#### WORK ITEM
First find the line with "made about the", then reproduce it and all following lines of the data to the end, exactly and with no pictures, adding nothing.

=== Begin Enclosure ===

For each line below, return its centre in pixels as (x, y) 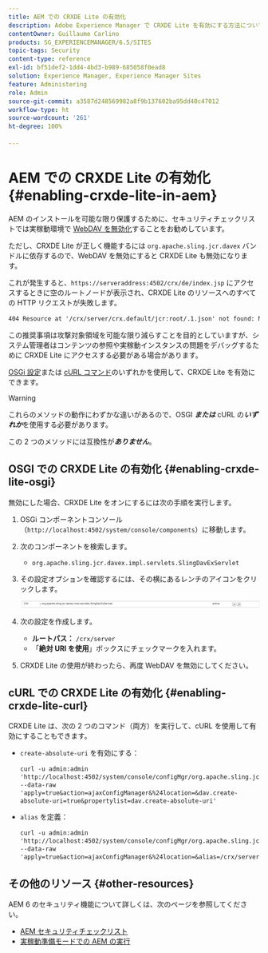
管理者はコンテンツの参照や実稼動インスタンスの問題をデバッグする (141, 345)
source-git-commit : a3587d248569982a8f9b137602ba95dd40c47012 (114, 101)
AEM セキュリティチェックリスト (74, 931)
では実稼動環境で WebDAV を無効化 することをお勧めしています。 (122, 229)
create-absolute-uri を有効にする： (79, 753)
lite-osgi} (32, 482)
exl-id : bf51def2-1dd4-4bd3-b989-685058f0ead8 (87, 68)
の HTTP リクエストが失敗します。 (65, 302)
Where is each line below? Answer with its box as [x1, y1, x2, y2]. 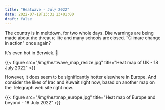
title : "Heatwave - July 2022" [5, 7, 70, 12]
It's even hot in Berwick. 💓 [5, 50, 58, 56]
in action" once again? [5, 40, 51, 46]
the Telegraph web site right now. [5, 85, 73, 91]
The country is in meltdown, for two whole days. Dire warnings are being [5, 30, 154, 36]
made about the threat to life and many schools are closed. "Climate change [5, 35, 161, 41]
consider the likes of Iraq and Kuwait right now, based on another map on [5, 79, 155, 85]
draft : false [5, 16, 32, 21]
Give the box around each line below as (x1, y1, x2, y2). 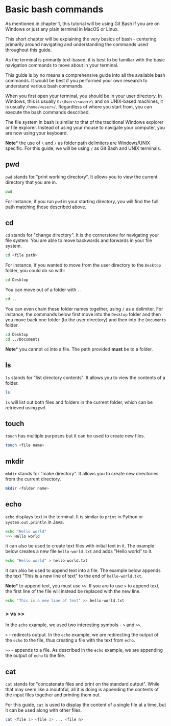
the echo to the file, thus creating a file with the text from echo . (5, 637, 135, 643)
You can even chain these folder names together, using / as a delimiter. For (5, 306, 163, 312)
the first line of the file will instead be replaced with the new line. (5, 588, 141, 595)
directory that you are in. (5, 179, 57, 185)
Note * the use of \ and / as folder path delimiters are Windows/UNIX (5, 140, 151, 146)
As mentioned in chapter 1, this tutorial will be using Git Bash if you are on (5, 20, 160, 27)
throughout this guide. (5, 47, 52, 53)
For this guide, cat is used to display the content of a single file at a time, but (5, 702, 166, 708)
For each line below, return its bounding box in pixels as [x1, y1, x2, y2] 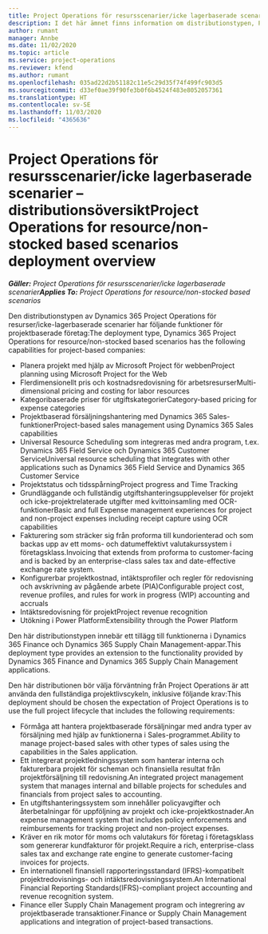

=== End Enclosure ===

#### EXPECTED ANSWER
made about the threat to life and many schools are closed. "Climate change [5, 35, 161, 41]
consider the likes of Iraq and Kuwait right now, based on another map on [5, 79, 155, 85]
draft : false [5, 16, 32, 21]
Give the box around each line below as (x1, y1, x2, y2). 
the echo to the file, thus creating a file with the text from echo . (5, 637, 135, 643)
You can even chain these folder names together, using / as a delimiter. For (5, 306, 163, 312)
the first line of the file will instead be replaced with the new line. (5, 588, 141, 595)
directory that you are in. (5, 179, 57, 185)
Note * the use of \ and / as folder path delimiters are Windows/UNIX (5, 140, 151, 146)
As mentioned in chapter 1, this tutorial will be using Git Bash if you are on (5, 20, 160, 27)
throughout this guide. (5, 47, 52, 53)
For this guide, cat is used to display the content of a single file at a time, but (5, 702, 166, 708)
For each line below, return its bounding box in pixels as [x1, y1, x2, y2] 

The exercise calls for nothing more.